Steven A. Lubitz, MD, MPH, cardiac electrophysiologist in the Telemachus & Irene Demoulas Family Foundation Center for Cardiac Arrhythmias at Mass General, Patrick T. Ellinor, MD, PhD, acting chief of Cardiology and the co-director of the Corrigan Minehan Heart Center, Shaan Khurshid, MD, MPH, a fellow in the Cardiovascular Research Center, and colleagues report in Nature Communications.

GWAS of CMR-derived LVM

The researchers conducted a GWAS of 43,230 participants (91% European ancestry) in the UK Biobank with CMR data available as of April 1, 2020. Because body size is a major influence on LV size and mass, they analyzed LVM indexed by body surface area (LVMI).

By applying machine learning, the team identified 12 single-nucleotide polymorphisms (SNPs) associated with LVMI at genome-wide significance. The SNP most strongly associated (rs2255167) is located at the TTN locus on chromosome 2 and has been previously associated with LVM.

The other 11 loci were novel, many located at or near genes implicated in arrhythmias, cardiomyopathy, and cardiomyocyte function.

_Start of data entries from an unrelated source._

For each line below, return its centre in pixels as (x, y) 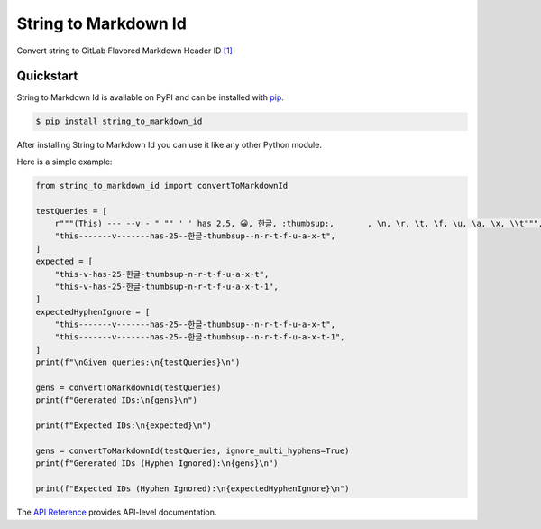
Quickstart (47, 76)
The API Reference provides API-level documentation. (117, 512)
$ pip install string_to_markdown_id (119, 121)
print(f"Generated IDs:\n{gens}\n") (117, 400)
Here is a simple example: (64, 162)
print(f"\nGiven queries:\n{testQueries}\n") (138, 362)
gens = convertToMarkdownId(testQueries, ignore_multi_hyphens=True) (193, 451)
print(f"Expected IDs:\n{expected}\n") (124, 426)
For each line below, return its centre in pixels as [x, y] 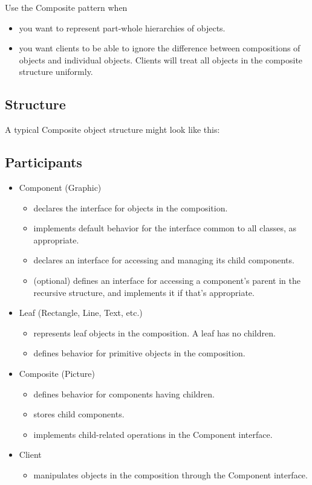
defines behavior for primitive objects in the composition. [139, 353]
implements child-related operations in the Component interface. [153, 434]
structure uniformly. [56, 72]
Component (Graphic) [60, 187]
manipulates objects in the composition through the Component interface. [171, 474]
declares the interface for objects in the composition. [131, 207]
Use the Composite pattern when [66, 7]
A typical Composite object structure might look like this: [112, 130]
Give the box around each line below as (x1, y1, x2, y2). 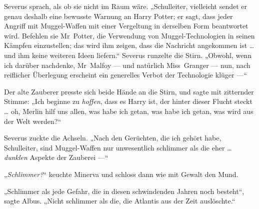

A GWAS restricted to individuals of European ancestry revealed two additional novel loci for LVMI.

Based on analyses across the 12 loci, the researchers propose multiple candidate genes related to stress response and neurohormonal regulation, cardiac contractility, cardiomyopathy, and cell signaling/function.

LVMI and Cardiovascular Disease

At a median follow-up of 2.7 years, greater CMR-derived LVMI was associated with a higher risk of multiple incident cardiovascular events/conditions:

• Atrial fibrillation—HR, 1.46 per 1 standard deviation
• Myocardial infarction—HR, 1.32
• Heart failure—HR, 1.89
• Ventricular arrhythmias—HR, 1.53
• Dilated cardiomyopathy—HR, 2.75
• Hypertrophic cardiomyopathy—HR, 2.39
• Implantable cardioverter–defibrillator placed—HR, 2.43

Polygenic Risk Score

The researchers also developed a 465-variant polygenic risk score (PRS) for LVMI. In a set of UK Biobank participants separate from the GWAS sample (n=443,326), increased LVMI PRS was associated with a higher risk of most of the incident conditions listed above. Results were consistent when the PRS was applied to an independent sample of 29,354 Mass General Brigham patients.

Beyond adding to the understanding of common genetic variations underlying LVM, this study demonstrates the potential for using deep learning to make clinically relevant biological discoveries.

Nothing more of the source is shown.